My first day was out interviewing Marti (obviously with an 'i' he was a pop star back then) Pellow from Wet Wet Wet. I covered the news of an election date being set in 1997. I also produced a rather classy series of 'Topless Darts at the Circus.' I made 20 eps for 2K. It was the kind of place where in rain, we covered the cameras with black bin liners and every PR in London refused to let us into anything. I remember European Business News (who? Exactly - and they still got in)  giving us their passes to a Bond Premiere - so we took the flags off our mics and ran in. A woman strode towards me and I thought - this is it - we're getting slung out. She announced, 'You're first to interview Pierce Brosnan.' Hoo rah! Then she asked,  'How is my good friend John?' Obviously I knew no John. I smiled and lied my way through the entire night, expecting to be ejected at any time.  In my time at L!VE I interviewed everyone from Di Caprio to Kate Moss (she hated me) and watched a human autopsy, dressed a dwarf as a ringmaster and got him to chase women around a disused circus in Great Yarmouth (in November) attended Paris Fashion week and became a ghost hunter. (Yes I believe in them).
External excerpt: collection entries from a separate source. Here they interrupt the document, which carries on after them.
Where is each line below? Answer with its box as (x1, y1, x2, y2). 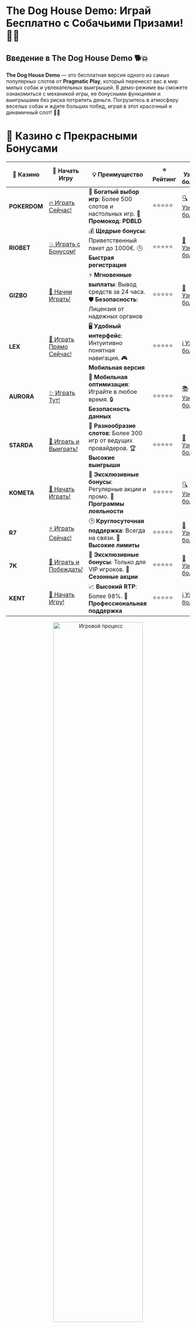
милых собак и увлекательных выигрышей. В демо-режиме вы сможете (6, 84, 188, 91)
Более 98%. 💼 (88, 592, 128, 600)
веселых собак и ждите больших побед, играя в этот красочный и (6, 103, 172, 110)
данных (88, 412, 112, 420)
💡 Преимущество (92, 170, 143, 178)
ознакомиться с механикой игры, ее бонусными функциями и (6, 90, 161, 97)
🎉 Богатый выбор (88, 188, 139, 196)
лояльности (88, 507, 124, 515)
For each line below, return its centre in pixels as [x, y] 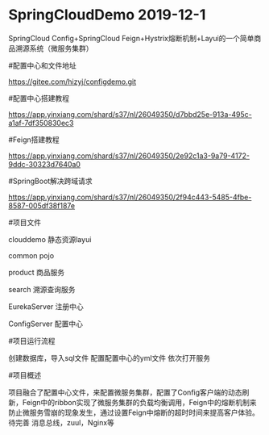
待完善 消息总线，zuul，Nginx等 [62, 422]
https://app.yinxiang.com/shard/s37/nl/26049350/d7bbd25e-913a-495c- [130, 114]
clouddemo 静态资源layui [50, 239]
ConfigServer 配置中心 [46, 324]
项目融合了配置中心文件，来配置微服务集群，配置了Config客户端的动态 [126, 392]
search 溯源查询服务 [42, 289]
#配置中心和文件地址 [42, 65]
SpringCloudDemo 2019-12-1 [107, 15]
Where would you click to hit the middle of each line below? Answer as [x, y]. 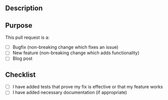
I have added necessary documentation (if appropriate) [70, 92]
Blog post [22, 59]
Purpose [19, 25]
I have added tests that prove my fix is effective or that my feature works [88, 87]
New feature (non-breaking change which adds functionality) [76, 53]
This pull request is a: [27, 38]
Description [24, 8]
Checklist [21, 75]
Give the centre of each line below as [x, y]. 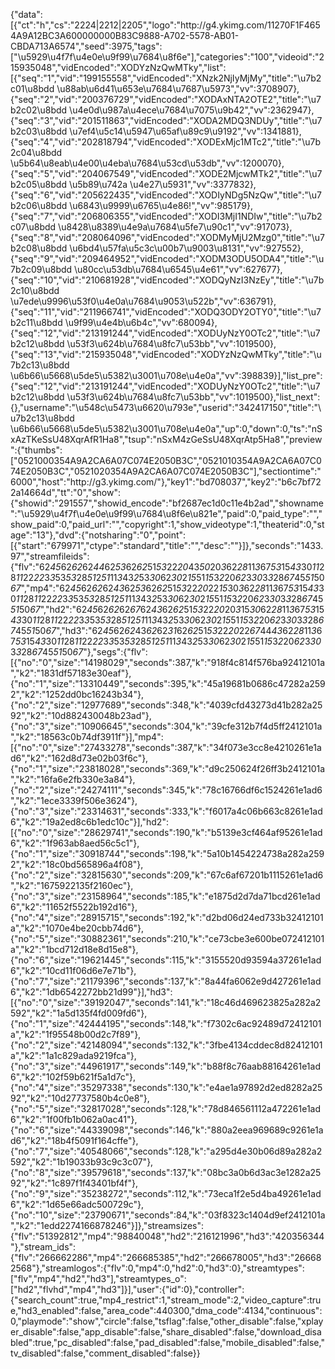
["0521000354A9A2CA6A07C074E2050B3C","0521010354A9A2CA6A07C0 [166, 460]
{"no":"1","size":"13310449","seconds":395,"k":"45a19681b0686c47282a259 [168, 683]
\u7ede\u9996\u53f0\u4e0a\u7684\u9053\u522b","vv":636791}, [143, 301]
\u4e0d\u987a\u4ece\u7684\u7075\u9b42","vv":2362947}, [192, 110]
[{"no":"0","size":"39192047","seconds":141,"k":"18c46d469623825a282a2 [166, 1002]
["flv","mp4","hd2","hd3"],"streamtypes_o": [98, 1278]
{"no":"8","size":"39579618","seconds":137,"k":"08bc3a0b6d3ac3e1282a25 [166, 1172]
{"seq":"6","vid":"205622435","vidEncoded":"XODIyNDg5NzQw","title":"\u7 [166, 195]

When I met with mates for cocktails, their jobs seemed dull in comparison - but they are the ones now with private health care and pensions and all that jazz and me? I have memories of getting drunk with Ollie Reed's best friends and chasing George Clooney across Leicester Square demanding an interview. (He refused. Mind you I wouldn't have wanted to talk about THAT Batman movie either).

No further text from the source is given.